Las crisis siempre han afectado más a los de abajo. Eso es algo que se aprende sin tener un curso básico de historia elemental. Pero estos pobres, que somos la gran mayoría, hemos desarrollado a lo largo de la historia diversas formas de apoyo que nos han permitido subsistir en las malas y en las pésimas, pues la crisis es una constante para quienes vivimos por debajo de la satisfacción mínima de las necesidades económicas.

Las circunstancias actuales nos hacen reconocer la fragilidad de la condición humana, atrapada por un largo periodo en la burbuja del desarrollo ilimitado que ofreció el libre mercado, y cuyo fin abrupto viene con la máscara de un enemigo invisible: un virus que mantiene a todos encerrados, logrando con ello la desmovilización social para salvar la vida (mientras desde los poderes quieren salvar sus ganancias). Pero nosotr@s (las y los obreros, campesinos, desempleados, migrantes, comerciantes informales, etc.) quienes no podemos darnos el lujo de quedarnos en cuarentena hemos aprendido algo a través de los siglos: a sobrevivir.

Las ollas populares en Sudamérica son una expresión de cómo se puede comer bien, nutriendo la panza y el espíritu, ante las adversidades. En Montevideo, Buenos Aires, Santiago y otras ciudades del Cono Sur crecen estas comidas colectivas frente al embate económico por el coronavirus que hace crecer por decenas de miles las solicitudes de seguro de desempleo, con la cualidad de que tienen asambleas donde se decide algo mas que comer: subsistir con dignidad . En México su expresión es la cocina popular que permite una buena comida a precios bajos o de manera gratuita, pero la mayoría son espacios del clientelismo partidista y no hay decisión ni participación popular.

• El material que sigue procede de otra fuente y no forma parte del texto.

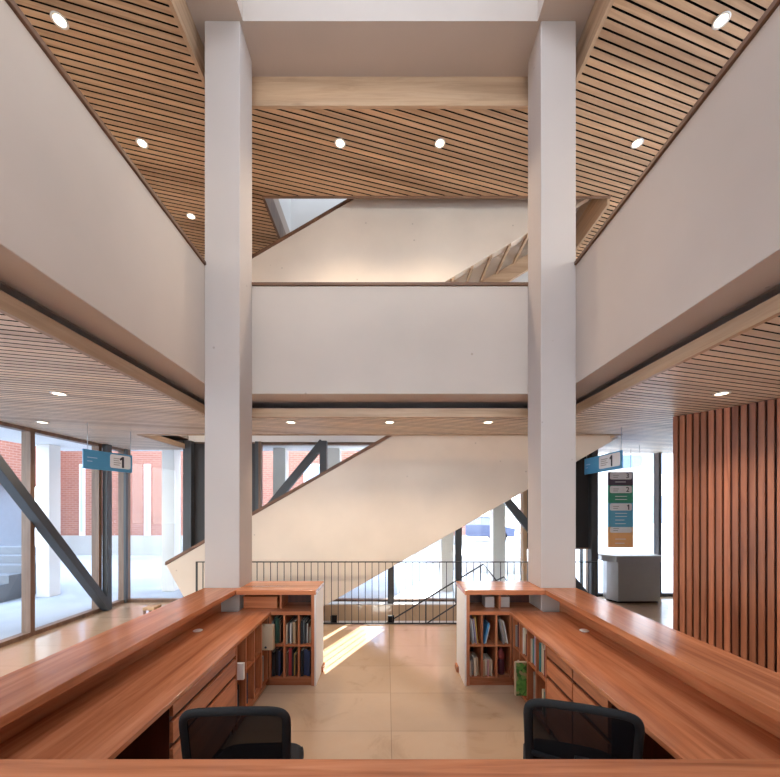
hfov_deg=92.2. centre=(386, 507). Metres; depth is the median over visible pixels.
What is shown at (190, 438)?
trim
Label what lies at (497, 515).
column
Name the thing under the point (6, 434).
roof canopy
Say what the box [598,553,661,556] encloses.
countertop
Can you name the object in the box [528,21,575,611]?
column
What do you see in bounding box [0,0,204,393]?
wall
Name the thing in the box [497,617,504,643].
book
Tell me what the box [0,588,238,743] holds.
ledge
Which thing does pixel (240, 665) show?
folder
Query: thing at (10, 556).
steps
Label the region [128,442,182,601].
window
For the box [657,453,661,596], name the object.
steel post
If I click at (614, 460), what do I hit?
hanging sign
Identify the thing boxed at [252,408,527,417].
trim
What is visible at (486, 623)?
book
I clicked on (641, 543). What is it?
ground
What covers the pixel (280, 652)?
book
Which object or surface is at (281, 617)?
book
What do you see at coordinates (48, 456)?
column
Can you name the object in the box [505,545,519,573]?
planter
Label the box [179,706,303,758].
office chair
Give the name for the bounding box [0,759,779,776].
countertop
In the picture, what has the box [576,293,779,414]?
trim
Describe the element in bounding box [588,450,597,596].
steel post
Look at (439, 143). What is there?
recessed light
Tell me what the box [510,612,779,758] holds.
countertop
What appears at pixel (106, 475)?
steel post
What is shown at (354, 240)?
staircase
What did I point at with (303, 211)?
wall
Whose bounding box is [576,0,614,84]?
trim
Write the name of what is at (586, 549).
window
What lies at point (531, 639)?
book
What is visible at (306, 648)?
book
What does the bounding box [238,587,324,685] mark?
bookcase
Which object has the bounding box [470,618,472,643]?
book
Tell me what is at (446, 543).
column
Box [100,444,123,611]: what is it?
window
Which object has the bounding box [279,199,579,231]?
wall
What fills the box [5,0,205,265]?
trim
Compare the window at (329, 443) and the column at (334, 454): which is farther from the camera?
the column at (334, 454)
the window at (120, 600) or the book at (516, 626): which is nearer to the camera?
the book at (516, 626)
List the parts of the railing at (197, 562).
post, rail, rail, post
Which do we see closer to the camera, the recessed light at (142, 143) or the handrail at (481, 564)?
the recessed light at (142, 143)
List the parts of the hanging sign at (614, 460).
panel
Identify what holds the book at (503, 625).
on the bookcase at (467, 605)
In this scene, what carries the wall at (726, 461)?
attached to the wall
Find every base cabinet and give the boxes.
[115,647,235,758]
[547,647,575,701]
[573,670,674,758]
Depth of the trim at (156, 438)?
6.60 m
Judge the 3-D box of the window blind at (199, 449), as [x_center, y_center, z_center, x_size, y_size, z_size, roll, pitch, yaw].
[-3.165,0.300,7.300,1.200,3.100,0.050,0,0,0]
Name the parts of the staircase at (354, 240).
balustrade
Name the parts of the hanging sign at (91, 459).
panel
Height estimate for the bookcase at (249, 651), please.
0.739 m
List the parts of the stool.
seat
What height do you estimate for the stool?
0.530 m
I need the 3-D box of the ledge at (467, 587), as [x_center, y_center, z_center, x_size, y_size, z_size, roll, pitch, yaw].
[1.222,0.875,4.125,0.835,0.050,0.490,0,0,0]
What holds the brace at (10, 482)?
on the floor
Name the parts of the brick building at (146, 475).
pane, pane, pane
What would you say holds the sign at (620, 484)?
hanging from the ceiling at (33, 364)
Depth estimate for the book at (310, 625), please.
3.97 m
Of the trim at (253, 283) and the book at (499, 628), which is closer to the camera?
the book at (499, 628)
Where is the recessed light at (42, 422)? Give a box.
[35,421,49,423]
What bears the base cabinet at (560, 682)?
on the floor
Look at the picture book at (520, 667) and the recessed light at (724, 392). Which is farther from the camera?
the recessed light at (724, 392)
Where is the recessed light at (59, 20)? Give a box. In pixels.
[50,11,68,29]
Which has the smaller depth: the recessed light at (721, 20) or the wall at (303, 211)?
the recessed light at (721, 20)
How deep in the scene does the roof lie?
4.11 m
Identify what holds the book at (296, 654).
on the bookcase at (290, 606)
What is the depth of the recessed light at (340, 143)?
5.00 m
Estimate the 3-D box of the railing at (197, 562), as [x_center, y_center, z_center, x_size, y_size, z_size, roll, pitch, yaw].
[0.150,1.350,5.960,6.370,1.000,0.030,0,0,0]
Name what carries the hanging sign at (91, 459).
hanging from the ceiling at (33, 364)
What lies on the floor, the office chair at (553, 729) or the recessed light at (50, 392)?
the office chair at (553, 729)
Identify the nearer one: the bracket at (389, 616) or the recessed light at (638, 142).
the recessed light at (638, 142)
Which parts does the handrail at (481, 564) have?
rail
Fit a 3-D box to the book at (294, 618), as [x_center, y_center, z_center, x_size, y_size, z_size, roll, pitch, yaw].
[-1.012,1.317,4.031,0.014,0.215,0.190,0,0,0]
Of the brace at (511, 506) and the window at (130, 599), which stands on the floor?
the brace at (511, 506)
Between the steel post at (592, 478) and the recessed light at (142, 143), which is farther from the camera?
the steel post at (592, 478)
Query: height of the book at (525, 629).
0.266 m
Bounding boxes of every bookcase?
[233,618,267,705]
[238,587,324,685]
[455,587,542,685]
[512,618,548,701]
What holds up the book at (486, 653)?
on the bookcase at (467, 605)
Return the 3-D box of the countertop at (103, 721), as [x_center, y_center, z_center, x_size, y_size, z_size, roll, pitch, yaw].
[-1.481,1.457,2.607,0.562,0.786,2.555,0,0,0]
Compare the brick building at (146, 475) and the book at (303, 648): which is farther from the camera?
the brick building at (146, 475)
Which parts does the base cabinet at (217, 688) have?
drawer, drawer, drawer
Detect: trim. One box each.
[0,281,779,439]
[0,290,204,415]
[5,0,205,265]
[137,434,622,435]
[141,436,184,448]
[167,0,204,87]
[188,436,384,441]
[252,282,527,285]
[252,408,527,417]
[262,195,610,198]
[263,199,285,238]
[263,446,366,446]
[574,0,779,264]
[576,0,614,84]
[576,199,609,249]
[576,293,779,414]
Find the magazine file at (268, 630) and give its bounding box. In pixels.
[262,624,274,649]
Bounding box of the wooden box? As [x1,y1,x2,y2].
[243,595,279,607]
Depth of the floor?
3.76 m
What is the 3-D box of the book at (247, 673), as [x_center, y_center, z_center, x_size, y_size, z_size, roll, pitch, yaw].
[-1.365,1.629,3.388,0.210,0.270,0.016,0,0,0]
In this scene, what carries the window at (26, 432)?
in the wall
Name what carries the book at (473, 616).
on the bookcase at (467, 605)
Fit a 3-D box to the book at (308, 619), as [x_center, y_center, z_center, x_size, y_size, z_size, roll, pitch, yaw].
[-0.859,1.315,4.031,0.020,0.220,0.190,0,0,0]
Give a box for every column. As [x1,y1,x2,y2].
[36,444,60,596]
[162,450,180,590]
[205,21,251,611]
[273,448,287,495]
[328,448,340,468]
[440,532,453,590]
[490,504,504,580]
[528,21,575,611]
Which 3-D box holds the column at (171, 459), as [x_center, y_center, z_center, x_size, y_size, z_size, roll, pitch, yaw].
[-4.945,0.265,8.600,0.280,3.230,0.280,0,0,0]
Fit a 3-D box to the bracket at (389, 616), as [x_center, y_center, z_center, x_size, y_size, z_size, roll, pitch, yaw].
[0.065,1.800,6.030,0.100,0.140,0.060,0,0,0]
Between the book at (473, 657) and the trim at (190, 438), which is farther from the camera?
the trim at (190, 438)
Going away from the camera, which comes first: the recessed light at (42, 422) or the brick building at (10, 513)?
the recessed light at (42, 422)
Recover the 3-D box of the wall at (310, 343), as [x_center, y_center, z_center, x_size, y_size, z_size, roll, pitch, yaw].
[0.035,-1.960,4.543,4.600,1.260,0.335,0,0,0]
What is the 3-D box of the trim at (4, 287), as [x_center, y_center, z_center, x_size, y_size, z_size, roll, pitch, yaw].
[0.700,-1.475,1.425,11.870,0.250,12.050,0,0,0]
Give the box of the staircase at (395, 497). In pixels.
[165,436,617,605]
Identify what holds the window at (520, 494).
in the wall at (303, 211)
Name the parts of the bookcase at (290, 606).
shelf, panel, shelf, shelf, panel, panel, skirting
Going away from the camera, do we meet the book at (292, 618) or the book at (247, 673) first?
the book at (247, 673)
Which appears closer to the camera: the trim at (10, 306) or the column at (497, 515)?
the trim at (10, 306)
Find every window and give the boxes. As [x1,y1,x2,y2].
[0,421,32,647]
[33,429,99,635]
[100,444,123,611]
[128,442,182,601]
[258,441,316,507]
[328,442,387,600]
[394,598,452,600]
[520,490,526,580]
[580,453,656,595]
[586,549,587,591]
[662,592,672,595]
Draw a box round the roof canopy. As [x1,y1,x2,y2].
[0,427,364,450]
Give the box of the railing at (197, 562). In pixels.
[196,561,596,623]
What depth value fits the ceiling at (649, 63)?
4.71 m
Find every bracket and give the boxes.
[330,615,336,622]
[388,615,393,622]
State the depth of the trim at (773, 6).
2.45 m
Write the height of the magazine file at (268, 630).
0.245 m
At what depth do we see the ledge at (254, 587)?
3.96 m
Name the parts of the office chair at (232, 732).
backrest, seat
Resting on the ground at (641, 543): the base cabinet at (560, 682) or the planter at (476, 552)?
the planter at (476, 552)
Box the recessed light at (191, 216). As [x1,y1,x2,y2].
[186,213,195,219]
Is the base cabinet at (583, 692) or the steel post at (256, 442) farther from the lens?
the steel post at (256, 442)
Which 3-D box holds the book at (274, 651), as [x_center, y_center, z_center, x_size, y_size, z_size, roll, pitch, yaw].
[-1.191,1.639,4.015,0.030,0.250,0.170,0,0,0]
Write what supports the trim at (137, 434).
attached to the ceiling at (33, 364)
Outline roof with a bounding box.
[185,0,594,233]
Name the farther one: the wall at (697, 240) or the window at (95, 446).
the window at (95, 446)
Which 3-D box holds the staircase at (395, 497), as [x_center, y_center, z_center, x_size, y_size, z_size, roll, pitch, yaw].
[0.215,-0.352,6.590,7.640,4.805,1.000,0,0,0]
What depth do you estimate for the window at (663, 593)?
7.85 m
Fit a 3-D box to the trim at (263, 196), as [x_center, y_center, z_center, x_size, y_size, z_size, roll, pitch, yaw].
[0.770,-5.025,5.865,5.450,0.350,0.030,0,0,0]
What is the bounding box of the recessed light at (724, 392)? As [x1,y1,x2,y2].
[712,391,730,395]
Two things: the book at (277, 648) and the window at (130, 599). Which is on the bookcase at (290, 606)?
the book at (277, 648)
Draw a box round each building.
[0,440,35,545]
[61,451,466,554]
[514,453,672,534]
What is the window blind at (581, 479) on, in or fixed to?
attached to the wall at (303, 211)
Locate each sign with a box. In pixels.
[82,423,131,472]
[584,427,622,474]
[608,472,632,547]
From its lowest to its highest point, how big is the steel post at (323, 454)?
3.140 m
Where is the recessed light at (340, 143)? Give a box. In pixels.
[335,138,345,148]
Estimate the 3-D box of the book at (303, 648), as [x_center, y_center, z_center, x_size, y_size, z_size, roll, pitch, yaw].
[-0.891,1.629,4.015,0.030,0.270,0.170,0,0,0]
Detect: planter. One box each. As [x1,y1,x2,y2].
[430,547,439,566]
[462,544,489,572]
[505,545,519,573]
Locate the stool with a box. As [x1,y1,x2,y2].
[142,605,160,614]
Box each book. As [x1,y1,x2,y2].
[247,673,247,702]
[262,656,263,681]
[272,647,276,675]
[275,615,281,643]
[276,647,280,674]
[278,615,282,642]
[278,647,282,675]
[280,618,282,643]
[286,623,287,643]
[286,649,288,675]
[288,617,294,642]
[289,647,293,674]
[290,618,295,643]
[292,647,297,675]
[293,616,297,643]
[294,648,297,674]
[295,651,297,675]
[301,616,305,643]
[301,647,304,675]
[303,615,308,642]
[304,618,309,643]
[304,647,308,674]
[307,647,310,675]
[309,625,310,642]
[470,615,476,643]
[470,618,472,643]
[470,652,476,675]
[470,656,472,674]
[472,615,477,642]
[473,652,478,674]
[483,619,489,643]
[483,653,486,674]
[483,658,484,675]
[484,653,488,675]
[486,653,491,675]
[497,616,505,642]
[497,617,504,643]
[497,647,504,674]
[498,616,507,643]
[514,661,526,695]
[515,625,517,646]
[524,627,526,654]
[531,639,532,662]
[533,672,534,698]
[539,643,540,671]
[541,643,543,672]
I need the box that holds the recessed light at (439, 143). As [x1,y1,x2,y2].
[434,138,444,148]
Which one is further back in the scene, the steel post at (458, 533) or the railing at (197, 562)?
the steel post at (458, 533)
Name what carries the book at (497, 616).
on the bookcase at (467, 605)
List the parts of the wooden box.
lid
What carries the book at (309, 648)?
on the bookcase at (290, 606)
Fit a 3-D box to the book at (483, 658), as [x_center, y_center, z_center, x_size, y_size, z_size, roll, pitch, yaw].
[1.019,1.679,4.015,0.020,0.170,0.170,0,0,0]
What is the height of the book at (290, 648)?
0.285 m
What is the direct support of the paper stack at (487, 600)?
on the bookcase at (467, 605)
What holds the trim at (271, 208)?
attached to the wall at (303, 211)
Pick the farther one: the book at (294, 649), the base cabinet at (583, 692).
the book at (294, 649)
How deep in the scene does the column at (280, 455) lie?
8.46 m
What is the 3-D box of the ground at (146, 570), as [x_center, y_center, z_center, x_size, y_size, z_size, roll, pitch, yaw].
[-29.865,1.990,25.000,60.200,0.220,110.000,0,0,0]
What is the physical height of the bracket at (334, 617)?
0.140 m
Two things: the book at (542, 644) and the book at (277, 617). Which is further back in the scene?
the book at (277, 617)
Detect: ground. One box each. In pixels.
[0,528,397,639]
[394,517,672,597]
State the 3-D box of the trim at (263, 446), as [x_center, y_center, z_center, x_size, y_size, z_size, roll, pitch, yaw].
[0.750,-1.500,7.700,11.770,0.500,0.500,0,0,0]
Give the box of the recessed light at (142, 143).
[135,138,148,148]
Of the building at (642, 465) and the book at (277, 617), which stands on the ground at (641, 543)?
the building at (642, 465)
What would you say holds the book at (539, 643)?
on the bookcase at (540, 679)
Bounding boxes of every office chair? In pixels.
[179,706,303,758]
[523,698,644,758]
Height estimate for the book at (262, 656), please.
0.255 m
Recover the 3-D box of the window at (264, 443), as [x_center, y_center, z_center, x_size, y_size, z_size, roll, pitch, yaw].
[-1.875,0.280,7.355,1.300,3.140,0.190,0,0,0]
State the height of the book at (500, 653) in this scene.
0.273 m
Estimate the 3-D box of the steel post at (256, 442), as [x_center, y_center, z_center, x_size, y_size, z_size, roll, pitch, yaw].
[-2.525,0.280,7.300,0.060,3.140,0.080,0,0,0]
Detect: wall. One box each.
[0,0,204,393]
[175,199,527,441]
[194,286,585,401]
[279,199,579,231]
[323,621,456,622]
[576,5,779,393]
[673,398,779,673]
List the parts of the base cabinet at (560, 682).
drawer, drawer
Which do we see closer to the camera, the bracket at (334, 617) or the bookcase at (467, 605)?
the bookcase at (467, 605)
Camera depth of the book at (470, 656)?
3.95 m
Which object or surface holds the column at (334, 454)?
on the ground at (146, 570)
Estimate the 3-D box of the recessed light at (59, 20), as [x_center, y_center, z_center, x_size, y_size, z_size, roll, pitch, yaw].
[-3.265,-4.872,3.740,0.148,0.027,0.148,0,0,0]
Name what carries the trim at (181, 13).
attached to the ceiling at (649, 63)
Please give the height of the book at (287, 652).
0.250 m
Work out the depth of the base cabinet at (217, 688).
2.23 m
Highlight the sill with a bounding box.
[327,601,455,604]
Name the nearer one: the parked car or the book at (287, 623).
the book at (287, 623)
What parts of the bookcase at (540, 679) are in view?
shelf, shelf
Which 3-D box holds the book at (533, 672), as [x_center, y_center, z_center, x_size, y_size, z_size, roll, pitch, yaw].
[1.424,1.627,3.407,0.180,0.275,0.016,0,0,0]
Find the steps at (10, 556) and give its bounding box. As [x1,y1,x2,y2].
[0,546,35,602]
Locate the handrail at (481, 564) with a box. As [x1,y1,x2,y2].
[386,564,506,622]
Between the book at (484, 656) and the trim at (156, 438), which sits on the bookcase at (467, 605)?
the book at (484, 656)
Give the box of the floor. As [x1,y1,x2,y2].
[0,596,672,758]
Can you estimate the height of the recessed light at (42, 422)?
0.027 m
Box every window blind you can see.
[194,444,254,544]
[527,455,588,548]
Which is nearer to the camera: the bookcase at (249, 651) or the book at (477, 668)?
the bookcase at (249, 651)
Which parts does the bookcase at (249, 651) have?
shelf
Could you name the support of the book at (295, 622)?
on the bookcase at (290, 606)
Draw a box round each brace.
[0,454,112,609]
[268,440,324,502]
[503,499,587,592]
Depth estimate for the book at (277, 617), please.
3.94 m
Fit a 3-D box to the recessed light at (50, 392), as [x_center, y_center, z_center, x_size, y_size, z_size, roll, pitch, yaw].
[-3.280,-1.151,3.750,0.148,0.027,0.148,0,0,0]
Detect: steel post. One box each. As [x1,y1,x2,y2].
[102,444,111,610]
[124,449,127,602]
[183,441,194,550]
[255,441,257,509]
[319,441,327,473]
[388,566,393,603]
[454,527,461,602]
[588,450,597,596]
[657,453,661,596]
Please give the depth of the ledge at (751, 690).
2.23 m
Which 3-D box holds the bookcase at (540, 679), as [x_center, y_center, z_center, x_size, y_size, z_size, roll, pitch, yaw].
[1.478,1.480,3.473,0.355,0.739,0.825,0,0,0]
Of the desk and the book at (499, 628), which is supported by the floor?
the desk
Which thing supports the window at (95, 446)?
in the wall
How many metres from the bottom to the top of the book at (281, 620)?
0.240 m
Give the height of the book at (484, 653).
0.170 m
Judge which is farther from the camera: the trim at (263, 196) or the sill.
the sill
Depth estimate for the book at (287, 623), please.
3.94 m
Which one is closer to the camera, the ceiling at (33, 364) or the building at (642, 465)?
the ceiling at (33, 364)
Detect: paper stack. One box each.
[482,595,493,606]
[501,595,509,606]
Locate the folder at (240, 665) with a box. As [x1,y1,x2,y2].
[237,662,244,679]
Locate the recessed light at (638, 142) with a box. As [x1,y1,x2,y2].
[631,138,643,148]
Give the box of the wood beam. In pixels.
[252,77,527,108]
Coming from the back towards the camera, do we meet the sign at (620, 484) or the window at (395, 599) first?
the window at (395, 599)
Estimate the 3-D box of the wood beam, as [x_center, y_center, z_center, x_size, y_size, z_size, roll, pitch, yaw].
[0.035,-5.025,4.540,4.280,0.350,0.040,0,0,0]
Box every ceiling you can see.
[0,313,779,452]
[14,0,772,259]
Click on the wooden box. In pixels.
(250, 601)
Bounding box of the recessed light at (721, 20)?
[712,11,730,29]
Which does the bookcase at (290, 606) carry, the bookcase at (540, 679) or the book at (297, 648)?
the book at (297, 648)
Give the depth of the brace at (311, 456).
7.17 m
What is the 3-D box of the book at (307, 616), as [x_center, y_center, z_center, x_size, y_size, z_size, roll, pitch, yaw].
[-0.875,1.304,4.056,0.010,0.240,0.205,0,0,0]
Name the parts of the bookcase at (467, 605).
panel, panel, shelf, shelf, panel, shelf
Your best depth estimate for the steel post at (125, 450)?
7.30 m
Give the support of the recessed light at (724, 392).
in the ceiling at (33, 364)
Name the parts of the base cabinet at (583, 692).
drawer, drawer
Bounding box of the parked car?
[465,516,514,539]
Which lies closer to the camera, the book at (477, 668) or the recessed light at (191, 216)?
the book at (477, 668)
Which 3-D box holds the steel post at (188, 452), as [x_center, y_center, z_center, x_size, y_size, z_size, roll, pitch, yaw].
[-3.825,0.280,7.240,0.160,3.140,0.140,0,0,0]
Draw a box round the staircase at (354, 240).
[252,199,588,281]
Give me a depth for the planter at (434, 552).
12.17 m
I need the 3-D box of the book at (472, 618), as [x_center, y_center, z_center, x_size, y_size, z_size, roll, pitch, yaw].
[0.924,1.295,4.031,0.036,0.260,0.190,0,0,0]
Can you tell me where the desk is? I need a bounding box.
[598,553,661,602]
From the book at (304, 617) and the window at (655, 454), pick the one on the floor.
the window at (655, 454)
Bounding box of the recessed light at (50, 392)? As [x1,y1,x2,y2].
[49,391,68,395]
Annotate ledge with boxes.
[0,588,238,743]
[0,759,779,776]
[235,581,323,594]
[456,581,544,594]
[542,588,779,738]
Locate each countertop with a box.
[0,612,270,758]
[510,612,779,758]
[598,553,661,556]
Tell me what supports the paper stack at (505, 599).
on the bookcase at (467, 605)
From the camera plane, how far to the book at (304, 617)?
3.93 m
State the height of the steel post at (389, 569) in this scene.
3.140 m
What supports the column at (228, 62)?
on the floor

Otro ejemplo son las redes vecinales de distribución de alimentos que están creciendo en las grandes ciudades de México, ya se articulan redes de vecinos organizados para comprar alimentos en medianas cantidades para después distribuirlos por medio de vecinos en bicicletas, abasteciendo un sector urbano desfavorecido y activando las economías campesinas y pequeñas industrias locales que han quedado a la deriva frente a esta contingencia.

En gran parte de los países llamados emergentes, y desde hace mucho tiempo existen las huertas familiares, con un creciente glamour clasemediero, resultan vitales para muchas familias, sobre todo aquellas que viven en la periferia de las grandes ciudades. Pequeñas porciones de tierra o espacios condicionados para la siembra de hortalizas y algunos frutos son mantenidos por las familias que dependen en cierta medida de estos vegetales para complementar su dieta.

Los mercados alternativos como los tianguis en México permiten la circulación de bienes en cadenas cortas, no se desplazan mucho del lugar de su producción al de su consumo, permitiendo que los vendedores, algunas veces los mismos campesinos, vendan sus productos directos al comprador final, evitando intermediarios y ganando ambos en precio y calidad.

Por igual, poco a poco se acepta en las ciudades lo que en las comunidades rurales es un valor reconocido: la salud comunitaria con hierbas, remedios y consejos que previenen y apoyan Los viveros y las colectivas de salud comunitaria y popular son un baluarte familiar y social.

Finalmente, el reciclaje y reparación de todo tipo de productos y bienes posibilita que los sectores más desprotegidos accedan al uso de diversas tecnologías y servicios a un precio mínimo, gracias a los cada vez más escasos talleres de barrio que ahora parecen revalorarse por su imprescindible servicio a la comunidad.

Son tiempos difíciles, eso lo sabemos, pero el espíritu comunitario que nos une a los de abajo se está propagando con la caída del escenario ficticio de la individualidad autosuficiente (el individualismo) ese virus social que ha propagado el capitalismo en las últimas décadas, y ahora nos podemos ver a los ojos de nuevo para reencontrarnos como humanidad.